Extracted data entries
Segment Open

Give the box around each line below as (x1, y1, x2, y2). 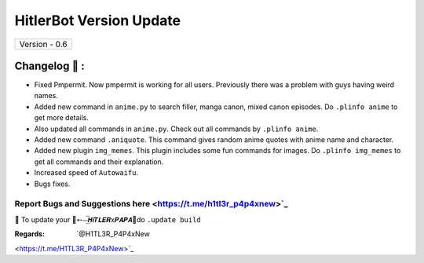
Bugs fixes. (34, 179, 71, 188)
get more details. (34, 113, 90, 122)
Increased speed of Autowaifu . (34, 168, 139, 177)
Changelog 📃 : (14, 59, 86, 72)
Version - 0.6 (19, 38, 68, 49)
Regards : (14, 229, 46, 239)
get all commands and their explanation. (34, 157, 164, 166)
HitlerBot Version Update (14, 12, 181, 29)
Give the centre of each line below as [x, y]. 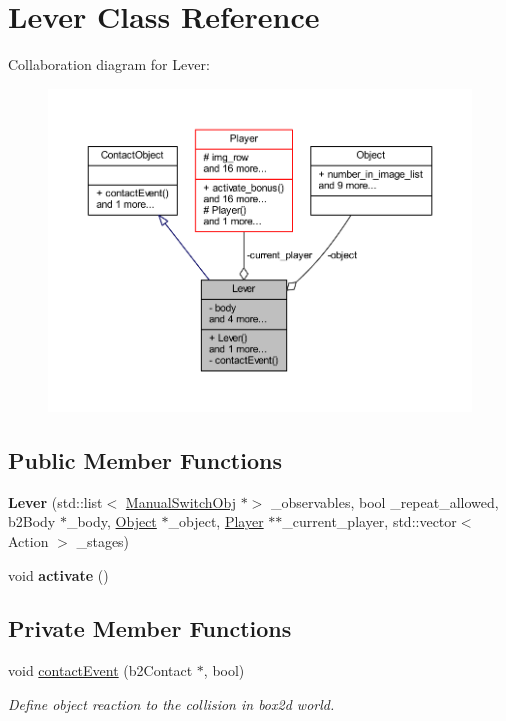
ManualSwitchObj [180, 501]
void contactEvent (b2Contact [100, 670]
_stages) [103, 540]
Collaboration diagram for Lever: [109, 64]
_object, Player [216, 521]
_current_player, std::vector [369, 521]
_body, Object [111, 521]
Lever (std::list [55, 501]
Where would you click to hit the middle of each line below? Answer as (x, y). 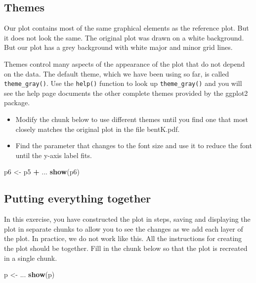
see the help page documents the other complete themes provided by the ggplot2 (126, 93)
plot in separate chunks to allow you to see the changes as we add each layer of (124, 228)
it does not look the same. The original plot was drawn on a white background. (124, 37)
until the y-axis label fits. (54, 155)
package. (17, 102)
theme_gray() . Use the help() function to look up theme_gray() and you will (123, 83)
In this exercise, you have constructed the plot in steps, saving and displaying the (127, 219)
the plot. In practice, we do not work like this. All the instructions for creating (123, 238)
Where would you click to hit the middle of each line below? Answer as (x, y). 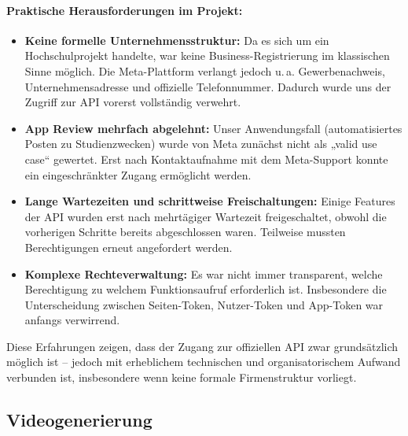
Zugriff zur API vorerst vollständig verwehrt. (133, 102)
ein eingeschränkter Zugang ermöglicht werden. (138, 174)
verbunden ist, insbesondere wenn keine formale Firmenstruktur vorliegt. (182, 377)
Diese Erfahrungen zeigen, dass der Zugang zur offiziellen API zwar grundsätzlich (202, 346)
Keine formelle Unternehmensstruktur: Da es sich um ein (177, 40)
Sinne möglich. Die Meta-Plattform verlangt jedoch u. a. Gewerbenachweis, (205, 70)
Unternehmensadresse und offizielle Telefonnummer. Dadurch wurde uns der (208, 86)
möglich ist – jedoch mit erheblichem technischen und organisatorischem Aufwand (204, 362)

Segment Closed

◆ **TASK OBJECTIVE**: Whenever images occur above, omit them and retype each line exactly as it stands.

◆ **FINISHED TASK**:
Give the box around each line below as (x1, y1, x2, y2). 
Bugs fixes. (34, 179, 71, 188)
get more details. (34, 113, 90, 122)
Increased speed of Autowaifu . (34, 168, 139, 177)
Changelog 📃 : (14, 59, 86, 72)
Version - 0.6 (19, 38, 68, 49)
Regards : (14, 229, 46, 239)
get all commands and their explanation. (34, 157, 164, 166)
HitlerBot Version Update (14, 12, 181, 29)
Give the centre of each line below as [x, y]. 
ManualSwitchObj [180, 501]
void contactEvent (b2Contact [100, 670]
_stages) [103, 540]
Collaboration diagram for Lever: [109, 64]
_object, Player [216, 521]
_current_player, std::vector [369, 521]
_body, Object [111, 521]
Lever (std::list [55, 501]
Where would you click to hit the middle of each line below? Answer as (x, y). 
see the help page documents the other complete themes provided by the ggplot2 (126, 93)
plot in separate chunks to allow you to see the changes as we add each layer of (124, 228)
it does not look the same. The original plot was drawn on a white background. (124, 37)
until the y-axis label fits. (54, 155)
package. (17, 102)
theme_gray() . Use the help() function to look up theme_gray() and you will (123, 83)
In this exercise, you have constructed the plot in steps, saving and displaying the (127, 219)
the plot. In practice, we do not work like this. All the instructions for creating (123, 238)
Where would you click to hit the middle of each line below? Answer as (x, y). 
Zugriff zur API vorerst vollständig verwehrt. (133, 102)
ein eingeschränkter Zugang ermöglicht werden. (138, 174)
verbunden ist, insbesondere wenn keine formale Firmenstruktur vorliegt. (182, 377)
Diese Erfahrungen zeigen, dass der Zugang zur offiziellen API zwar grundsätzlich (202, 346)
Keine formelle Unternehmensstruktur: Da es sich um ein (177, 40)
Sinne möglich. Die Meta-Plattform verlangt jedoch u. a. Gewerbenachweis, (205, 70)
Unternehmensadresse und offizielle Telefonnummer. Dadurch wurde uns der (208, 86)
möglich ist – jedoch mit erheblichem technischen und organisatorischem Aufwand (204, 362)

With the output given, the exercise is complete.